The Long Run Blog

Critical Thinking on Money, Finance, and Economics

Poor logic makes for good sales tactics

I happen to be a pretty loyal Toyota customer now. We have two “Toys” and get them both serviced at the dealer. I’m not a do-it-yourselfer and I have had my share of bad service from non-dealer shops. Once upon a time, I tried to save a few bucks by using Midas for brakes. What I saved in dollars paled in comparison to the aggravation of getting it re-done over and over until they got it right. Another time, my non-Toyota vehicle had something wrong, but I didn’t know what. The local mechanic couldn’t tell me either because they didn’t have the scanner/computer/technostic thingy the dealer uses to read the vehicle’s computer error codes. So I learned to just build a relationship with my dealer and get all the maintenance done by them. You know what? They give me a discount, don’t make up repairs and the work gets done right with genuine parts. Saves me aggravation in the long run. While that is my experience, your mileage may vary, as they say.

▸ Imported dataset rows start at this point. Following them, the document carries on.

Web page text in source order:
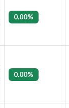
0.00%
0.00%
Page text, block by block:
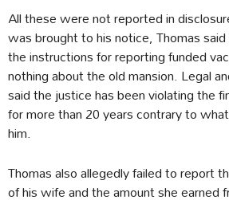
All these were not reported in
was brought to his notice, Thomas
the instructions for reporting funded
nothing about the old mansion. Legal
said the justice has been violating the
for more than 20 years contrary to
him.
Thomas also allegedly failed to report
of his wife and the amount she earned
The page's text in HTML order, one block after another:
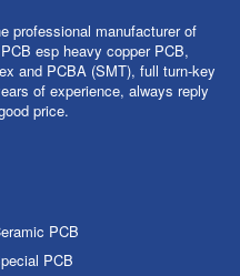
professional manufacturer of
esp heavy copper PCB,
and PCBA (SMT), full turn-key
of experience, always reply
price.
PCB
PCB
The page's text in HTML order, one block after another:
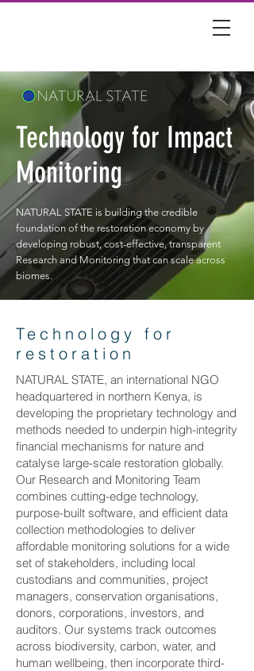
Technology for Impact
Monitoring
NATURAL STATE is building the credible
foundation of the restoration economy by
developing robust, cost-effective, transparent
Research and Monitoring that can scale across
biomes.
Technology for
restoration
NATURAL STATE, an international NGO
headquartered in northern Kenya, is
developing the proprietary technology and
methods needed to underpin high-integrity
financial mechanisms for nature and
catalyse large-scale restoration globally.
Our Research and Monitoring Team
combines cutting-edge technology,
purpose-built software, and efficient data
collection methodologies to deliver
affordable monitoring solutions for a wide
set of stakeholders, including local
custodians and communities, project
managers, conservation organisations,
donors, corporations, investors, and
auditors. Our systems track outcomes
across biodiversity, carbon, water, and
human wellbeing, then incorporate third-

Going in today for my 30,000 mi service, my dealer got me a loaner from the Enterprise Car Rental branch located right at the dealer (it is one of the bigger dealers). Toyota picks up the tab and they pull out a brand new Hyundai Accent with power-nothing, but at least it had four doors, was clean and didn’t smell like smoke. As I drove it home, I couldn’t help but wonder if this was the future of the American driving experience? If the Accent gets an average of 30 mpg and can barely accelerate onto the highway, what sort of driving experience will a 39mpg car offer in 2016 as per the Administration’s new standards? I don’t know the answer, but as someone who enjoys driving, it concerns me. I also felt very vulnerable, like any Chevy Suburban driver on the cell phone with three screaming kids on their way to soccer practice could flatten me like a child’s toy. But I digress.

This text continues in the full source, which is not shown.